The Exchange provided by the China-United States Exchange Foundation
  • Xi-Biden Meeting | President’s Xi Jinping and Joe Biden met face-to-face this week at the G20 Summit in Bali, Indonesia. The two leaders discussed restoring openness and communication between the U.S. and China in a meeting that China called “in-depth, candid and constructive.” While the meeting is seen as a positive step for the bilateral relationship, some experts warn that it will not have much of an impact on the current trade relationship
  • International Summits in Southeast Asia | The G20 summit concluded with the adoption of the G20 Bali Leaders' Declaration, which reaffirms a commitment to work together to address global economic challenges. Chinese President Xi attended the summit and met with U.S. and other world leaders. Experts say Xi's meetings with many Western leaders are a significant step toward reducing disagreements. At the ASEAN summit that concluded in Cambodia last week, countries pledged greater regional cooperation to boost the post-pandemic recovery. Another regional summit, the APEC Economic Leaders' Meeting, will be held in Thailand from today to tomorrow.
  • Committed to Net-Zero | China reaffirmed at the COP27 UN climate summit last week that it is deeply committed to reaching its net-zero goals by 2060. This comes as the U.S. and China have decided to reignite climate talks after a several-month freeze after Nancy Pelosi’s trip to Taiwan. The U.S. and China are not only the world’s largest economies, but the biggest source of fossil fuel emissions, and observers are hopeful their agreement will inspire other countries to take action as well. 

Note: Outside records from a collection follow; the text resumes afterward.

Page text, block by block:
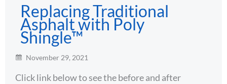
Replacing Traditional
Asphalt with Poly
Shingle™
November 29, 2021
Click link below to see the before and after
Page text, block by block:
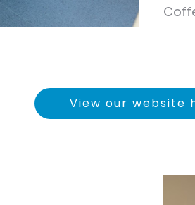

Foreign Affairs, Why China Will Play It Safe, Christopher K. Johnson, November 14

President Xi’s third term of office has left many outsiders feeling unsettled. But Christopher K. Johnson, President and CEO of China Strategies Group, reminds readers that “the new Politburo is not a war cabinet.” Johnson notes that the U.S. should continue to anticipate Beijing to govern in a “stable and predictable manner” despite Washington seeing the promotion of a “Chinese-style of modernization” as a direct challenge to the current world order. When it comes to the economy, Johnson warns not to underestimate Xi’s new economic team, adding that Xi himself is a “ruthless and tenacious leader, full of ambitions that will not be subordinated by norms.” However, Johnson says this does not mean Xi is looking for a fight, and it is likely that we will instead see decreased bilateral tensions between the U.S. and China.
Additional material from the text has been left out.